* DIRECTIONS FOR THIS TASK *
Copy out the data below as written; omit any images.

——————

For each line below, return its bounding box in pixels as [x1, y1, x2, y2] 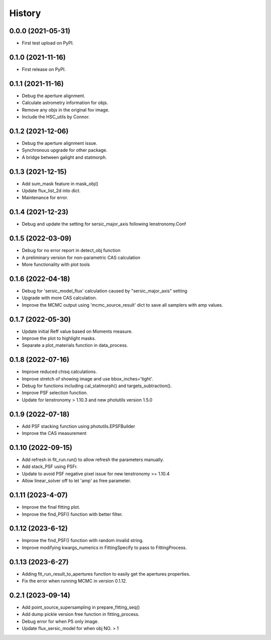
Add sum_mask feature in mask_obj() [22, 180, 99, 187]
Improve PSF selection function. [22, 390, 88, 396]
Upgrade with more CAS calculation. [22, 295, 97, 301]
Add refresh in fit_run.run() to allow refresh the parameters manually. [22, 456, 164, 463]
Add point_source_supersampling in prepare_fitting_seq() [22, 604, 140, 610]
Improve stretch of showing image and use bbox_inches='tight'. [22, 376, 154, 382]
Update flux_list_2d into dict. [22, 188, 81, 194]
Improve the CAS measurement [22, 430, 87, 436]

——————

* SOLUTION TO THE EXERCISE *
For each line below, return its bounding box in pixels as [x1, y1, x2, y2] 
Add sum_mask feature in mask_obj() [22, 180, 99, 187]
Improve PSF selection function. [22, 390, 88, 396]
Upgrade with more CAS calculation. [22, 295, 97, 301]
Add refresh in fit_run.run() to allow refresh the parameters manually. [22, 456, 164, 463]
Add point_source_supersampling in prepare_fitting_seq() [22, 604, 140, 610]
Improve stretch of showing image and use bbox_inches='tight'. [22, 376, 154, 382]
Update flux_list_2d into dict. [22, 188, 81, 194]
Improve the CAS measurement [22, 430, 87, 436]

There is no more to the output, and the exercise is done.